Example of a distributed validator creation

Let’s now show an example of how the creation of a new distributed validators protocol works. We assume five operators are registered in the DSC and have different nodes assigned to them, as described in [Figure 2].

Figure 2: Diva Operators with a different number of Diva Nodes registered.

$operator_{1} = \mathtt{0x0123}...$

$operator_{2} = \mathtt{0x4567}...$

$operator_{3} = \mathtt{0x89AB}...$

$operator_{4} = \mathtt{0xCDEF}...$

$operator_{5} = \mathtt{0x9876}...$

If the DSC detects that the balance of the Diva Pool is more than 32 ETHs, it will use the $\mathtt{RANDAO}$ to generate one random seed of value and derive the distributed validator UUID from it:

$Seed_{0}=\mathtt{0xBB9b}...$

From this seed, the DSC calculates the UUID that represents the creation of the new distributed validator as $\mathtt{HASH}(Seed_{0})$:

$$ValidatorID_1 = \mathtt{HASH}(\mathtt{0xBB9b}...)=\mathtt{0xD154}...$$

Participants and coordinators will calculate their weights relative to $Seed_{\mathtt{0xD154}}^{participants}$ and $Seed_{\mathtt{0xD154}}^{coordinators}$ respectively.

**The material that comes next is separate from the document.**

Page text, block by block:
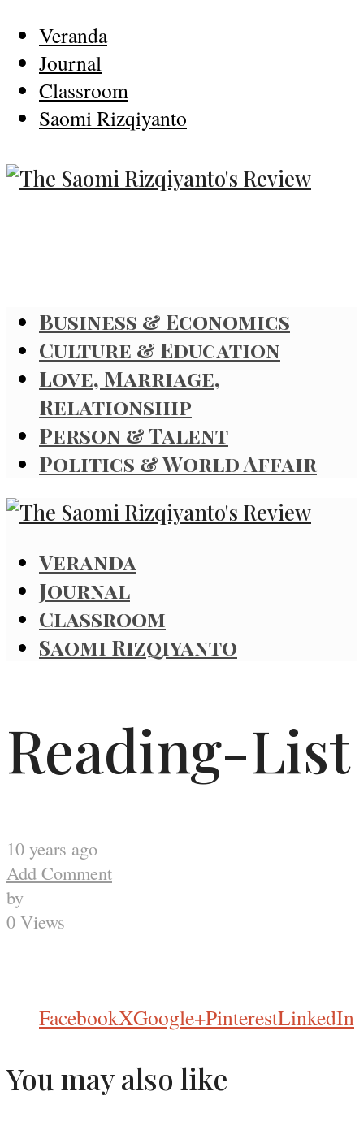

$$Seed_{\mathtt{0xD154}}^{participants} = \mathtt{HASH}(\mathtt{0xD154}...,0)=\mathtt{0x5050}...$$ $$Weight_{participant_{1}}=\mathtt{HASH}(\mathtt{0x5050}..., \mathtt{0x0123}...)=\mathtt{0x5173}...$$ $$Weight_{participant_{2}}=\mathtt{HASH}(\mathtt{0x5050}..., \mathtt{0x4567}...)=\mathtt{0x1537}...$$ $$Weight_{participant_{3}}=\mathtt{HASH}(\mathtt{0x5050}..., \mathtt{0x89AB}...)=\mathtt{0xD9FB}...$$ $$Weight_{participant_{4}}=\mathtt{HASH}(\mathtt{0x5050}..., \mathtt{0xCDEF}...)=\mathtt{0x9DBF}...$$ $$Weight_{participant_{5}}=\mathtt{HASH}(\mathtt{0x5050}..., \mathtt{0x9876}...)=\mathtt{0xC826}...$$

The participants colored in yellow are the ones with the lowest weight and therefore form the best set of participants for $ValidatorID_1$.

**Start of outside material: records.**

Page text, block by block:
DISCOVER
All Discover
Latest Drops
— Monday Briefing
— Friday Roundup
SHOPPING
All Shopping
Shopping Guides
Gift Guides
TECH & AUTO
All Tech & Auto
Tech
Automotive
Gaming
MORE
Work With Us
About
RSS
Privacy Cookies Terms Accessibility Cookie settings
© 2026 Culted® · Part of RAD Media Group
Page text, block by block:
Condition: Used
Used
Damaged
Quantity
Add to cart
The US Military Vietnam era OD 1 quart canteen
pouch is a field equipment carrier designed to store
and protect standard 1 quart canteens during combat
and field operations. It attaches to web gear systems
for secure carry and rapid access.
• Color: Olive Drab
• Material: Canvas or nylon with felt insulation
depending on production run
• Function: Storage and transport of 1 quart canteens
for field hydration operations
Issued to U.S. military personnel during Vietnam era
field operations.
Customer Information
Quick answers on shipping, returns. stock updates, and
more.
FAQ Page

Assuming all operators are also coordinators, the weights of the coordinators are:

$$Seed_{\mathtt{0xD154}}^{coordinators} = \mathtt{HASH}(\mathtt{0xD154}...,1)=\mathtt{0xBA98}...$$ $$Weight_{coordinator_{1}}=\mathtt{HASH}(\mathtt{0xBA98}..., \mathtt{0x0123}...)=\mathtt{0xBBBB}...$$ $$Weight_{coordinator_{2}}=\mathtt{HASH}(\mathtt{0xBA98}..., \mathtt{0x4567}...)=\mathtt{0xFFFF}...$$ $$Weight_{coordinator_{3}}=\mathtt{HASH}(\mathtt{0xBA98}..., \mathtt{0x89AB}...)=\mathtt{0x3333}...$$ $$Weight_{coordinator_{4}}=\mathtt{HASH}(\mathtt{0xBA98}..., \mathtt{0xCDEF}...)=\mathtt{0x7777}...$$

The optimal DKG set is the one with the lowest $Weight_{min}^{total}$ that submits a valid BLS public key signed by all the nodes (using their Ethereum wallet). The optimal coordinator is the one that submits the optimal DKG set and has the lowest coordinator weight.

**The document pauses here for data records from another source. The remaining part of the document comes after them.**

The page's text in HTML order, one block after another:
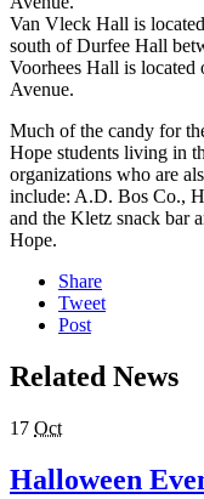
Van Vleck Hall is
south of Durfee Hall
Voorhees Hall is located
Avenue.
Much of the candy for
Hope students living in
organizations who are
include: A.D. Bos Co.,
and the Kletz snack bar
Hope.
Share
Tweet
Post
Related News
17 Oct
Halloween
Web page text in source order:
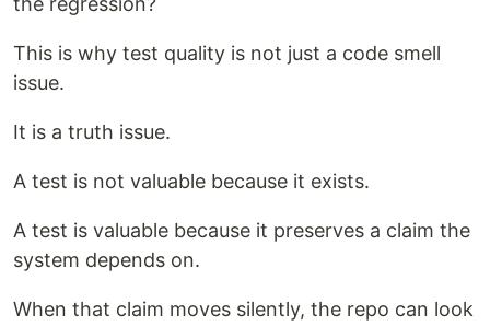
This is why test quality is not just a code smell
issue.
It is a truth issue.
A test is not valuable because it exists.
A test is valuable because it preserves a claim the
system depends on.
When that claim moves silently, the repo can look
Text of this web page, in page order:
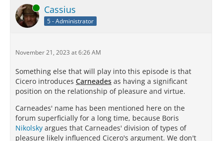
Online Cassius
5 - Administrator
November 21, 2023 at 6:26 AM
Something else that will play into this episode is that
Cicero introduces Carneades as having a significant
position on the relationship of pleasure and virtue.
Carneades' name has been mentioned here on the
forum superficially for a long time, because Boris
Nikolsky argues that Carneades' division of types of
pleasure likely influenced Cicero's argument. We don't
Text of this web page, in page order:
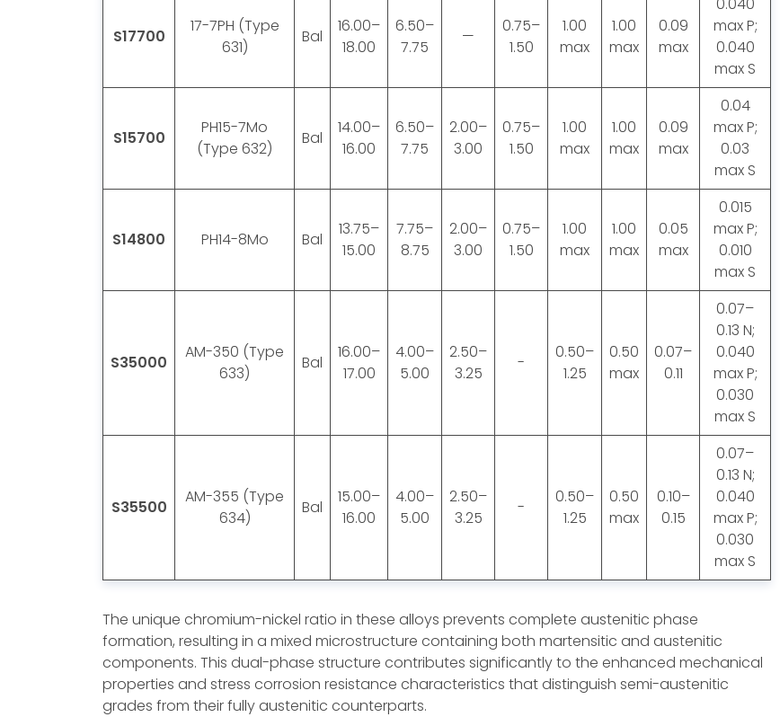
S17700
17-7PH (Type
631)
Bal
16.00–
18.00
6.50–
7.75
—
0.75–
1.50
1.00
max
1.00
max
0.09
max
max P;
0.040
max S
S15700
PH15-7Mo
(Type 632)
Bal
14.00–
16.00
6.50–
7.75
2.00–
3.00
0.75–
1.50
1.00
max
1.00
max
0.09
max
0.04
max P;
0.03
max S
S14800 PH14-8Mo Bal
13.75–
15.00
7.75–
8.75
2.00–
3.00
0.75–
1.50
1.00
max
1.00
max
0.05
max
0.015
max P;
0.010
max S
S35000
AM-350 (Type
633)
Bal
16.00–
17.00
4.00–
5.00
2.50–
3.25
-
0.50–
1.25
0.50
max
0.07–
0.11
0.07–
0.13 N;
0.040
max P;
0.030
max S
S35500
AM-355 (Type
634)
Bal
15.00–
16.00
4.00–
5.00
2.50–
3.25
-
0.50–
1.25
0.50
max
0.10–
0.15
0.07–
0.13 N;
0.040
max P;
0.030
max S
The unique chromium-nickel ratio in these alloys prevents complete austenitic phase
formation, resulting in a mixed microstructure containing both martensitic and austenitic
components. This dual-phase structure contributes significantly to the enhanced mechanical
properties and stress corrosion resistance characteristics that distinguish semi-austenitic
grades from their fully austenitic counterparts.

$$Optimal\ DKG \ participants\ set = \{ user_1, user_2, user_4 \}$$ $$Weight_{min}^{total} = Weight_{user_1}+Weight_{user_2}+Weight_{user_4}=\mathtt{0x5173}...+\mathtt{0x1537}...+\mathtt{0x9DBF}...=\mathtt{0x10469}...$$ $$Optimal\ coordinator \ of\ the \ set = user_5$$ $$min(Weight_{coordinator_{i}})=min(Weight_{coordinator_{5}})=\mathtt{0x22EE}...$$

Any coordinator can potentially be contacted by any set of participants to perform the DKG, but the submission with the lowest participant's weight and coordinator's weight will win. Therefore, the submitter will send only the results distributed by the coordinators containing participants with low weight in a DKG (the higher the weight, the lower the probability of being included in a set).

Ideally, only the optimal ser of coordinators will be contacted by the optimal set of participants (among others), and they will perform the DKG [[Figure 3]].

Figure 3: Diva nodes (DKG participants) performing DKG. They send the resulting BLS public key signed to the coordinator to claim the creation of a new distributed validator.